A common method for extracting point cloud voxel features is a three-dimensional voxelization method (e.g., VoxelNet method) based on a cartesian coordinate system. However, the three-dimensional voxelization method has high calculation complexity and long calculation time, and cannot adapt to the low delay characteristic required by the automatic driving field.
Disclosure of Invention
The invention aims to provide a method for fusing perspective and aerial view features based on unmanned vehicle laser radar data, an electronic device and a computer readable storage medium, wherein the aerial view two-dimensional feature extraction based on a Cartesian coordinate system and the perspective two-dimensional feature extraction based on a perspective three-dimensional coordinate system are respectively carried out on point cloud data, and the extracted two-dimensional aerial view features and the perspective features are subjected to feature fusion so as to obtain semantic information with three-dimensional features.

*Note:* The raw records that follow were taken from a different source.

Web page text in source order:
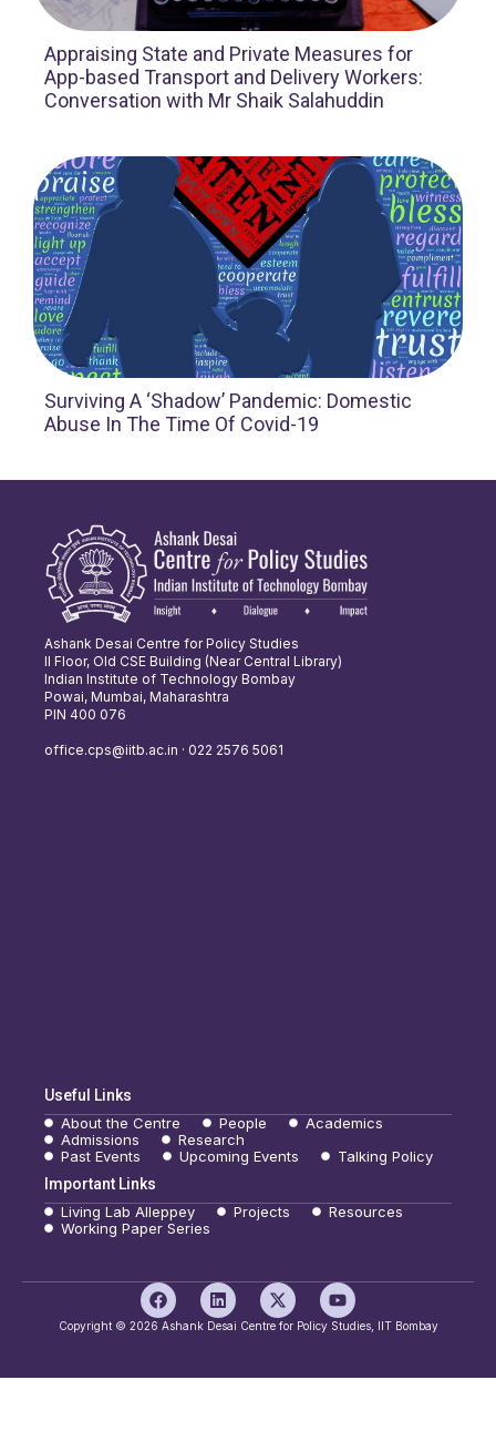
Appraising State and Private Measures for
App-based Transport and Delivery Workers:
Conversation with Mr Shaik Salahuddin
Surviving A ‘Shadow’ Pandemic: Domestic
Abuse In The Time Of Covid-19
Ashank Desai Centre for Policy Studies
II Floor, Old CSE Building (Near Central Library)
Indian Institute of Technology Bombay
Powai, Mumbai, Maharashtra
PIN 400 076
office.cps@iitb.ac.in · 022 2576 5061
Useful Links
About the Centre
People
Academics
Admissions
Research
Past Events
Upcoming Events
Talking Policy
Important Links
Living Lab Alleppey
Projects
Resources
Working Paper Series
Copyright © 2026 Ashank Desai Centre for Policy Studies, IIT Bombay
F
a
c
o
L
i
n
d
X
-
t
t
Y
o
u
b
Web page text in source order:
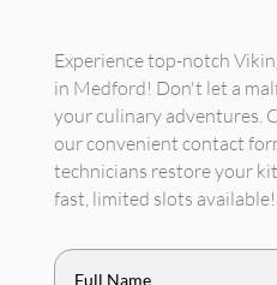
Experience top-notch
in Medford! Don't let a
your culinary adventures.
our convenient contact
technicians restore your
fast, limited slots available!
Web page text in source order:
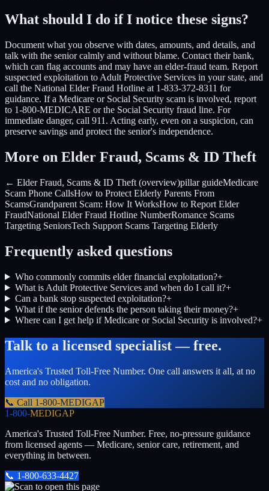
What should I do if I notice these signs?
Document what you observe with dates, amounts, and details, and
talk with the senior calmly and without blame. Contact their bank,
which can flag accounts and may have an elder-fraud team. Report
suspected exploitation to Adult Protective Services in your state, and
call the National Elder Fraud Hotline at 1-833-372-8311 for
guidance. If a Medicare or Social Security scam is involved, report
to 1-800-MEDICARE or the Social Security fraud line. For
immediate danger, call 911. Acting early, even on a suspicion, can
preserve savings and protect the senior's independence.
More on Elder Fraud, Scams & ID Theft
← Elder Fraud, Scams & ID Theft (overview)pillar guideMedicare
Scam Phone CallsHow to Protect Elderly Parents From
ScamsGrandparent Scam: How It WorksHow to Report Elder
FraudNational Elder Fraud Hotline NumberRomance Scams
Targeting SeniorsTech Support Scams Targeting Elderly
Frequently asked questions
Who commonly commits elder financial exploitation?+
What is Adult Protective Services and when do I call it?+
Can a bank stop suspected exploitation?+
What if the senior defends the person taking their money?+
Where can I get help if Medicare or Social Security is involved?+
Talk to a licensed specialist — free.
America's Trusted Toll-Free Number. One call answers it all, at no
cost and no obligation.
📞 Call 1-800-MEDIGAP
1-800-MEDIGAP
America's Trusted Toll-Free Number. Free, no-pressure guidance
from licensed agents — Medicare, senior care, retirement, and
everything in between.
📞 1-800-633-4427
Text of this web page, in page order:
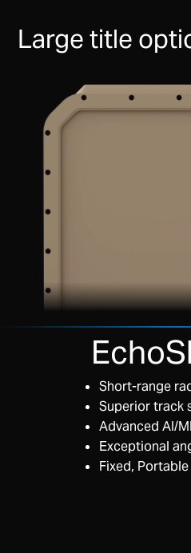
Large title
Short-range
Superior track
Advanced AI/
Exceptional
Fixed,
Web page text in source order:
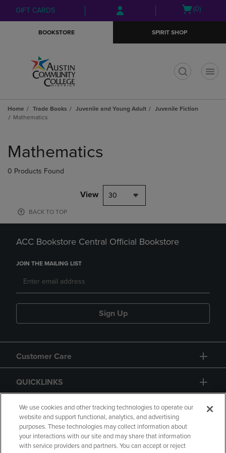
Skip
to
Skip
to
menu
GIFT CARDS
Open
(0)
BOOKSTORE SPIRIT SHOP
Home Trade Books Juvenile and Young Adult
Juvenile Fiction
Mathematics
products
Mathematics
0 Products Found
View 30
BACK TO TOP
ACC Bookstore Central Official Bookstore
JOIN THE MAILING LIST
Sign Up
Customer Care
QUICKLINKS
GIFT CARD
We use cookies and other tracking technologies to operate our
website and support functional, analytics, and advertising
purposes. These technologies may collect information about
your interactions with our site and may share that information
with service providers and partners. You can accept or reject

By using the method, the calculation complexity of the voxel algorithm can be reduced, the requirement of low time delay in the field of automatic driving can be met, and the problem of height information loss of the surrounding environment of the self-vehicle caused by only using the overlook feature can be solved.
In order to achieve the above object, a first aspect of the embodiments of the present invention provides a method for fusion of perspective and overhead characteristics based on unmanned vehicle lidar data, where the method includes:
acquiring a first point cloud tensor generated by scanning a first target environment by the unmanned vehicle laser radar;
performing two-dimensional voxel characteristic extraction processing on the first point cloud tensor to generate a first overlooking characteristic tensor;
according to a preset perspective mode, carrying out corresponding two-dimensional voxel characteristic extraction processing on the first point cloud tensor to generate a first perspective characteristic tensor;
performing feature fusion processing on the first overhead feature tensor by using the first perspective feature tensor to generate a first fused feature tensor;
the first fused feature tensor is dimensionality reduced using a 1 x 1 convolutional network.
Preferably, the shape of the first point cloud tensor is X Y Z I, X is a cross-axis coordinate dimension parameter of the three-dimensional coordinate system, Y is a longitudinal-axis coordinate dimension parameter of the three-dimensional coordinate system, Z is a vertical-axis coordinate dimension parameter of the three-dimensional coordinate system, and I is a laser reflection intensity dimension parameter;
the first overlook feature tensor has a shape of H1*W1*C1Said H is1As a height dimension parameter, said W1As a width dimension parameter, C1Is a channel dimension parameter;
the first perspective feature tensor has a shape of H2*W2*C2Said H is2As a height dimension parameter, said W2As a width dimension parameter, C2As a parameter of channel dimension, C2=C1
The first fused feature tensor has a shape of H3*W3*C3Said H is3As a height dimension parameter, said W3As a width dimension parameter, C3As a parameter of the channel dimension, H3=H1,W3=W1,C3=H2*C1
Preferably, the performing two-dimensional voxel feature extraction processing on the first point cloud tensor to generate a first overhead view feature tensor specifically includes:
using PointPillars algorithm, for the first point cloud tensor [ X Y Z I]Performing two-dimensional voxel feature extraction of a Cartesian coordinate system to generate the first overlook feature tensor [ H [ ]1*W1*C1]。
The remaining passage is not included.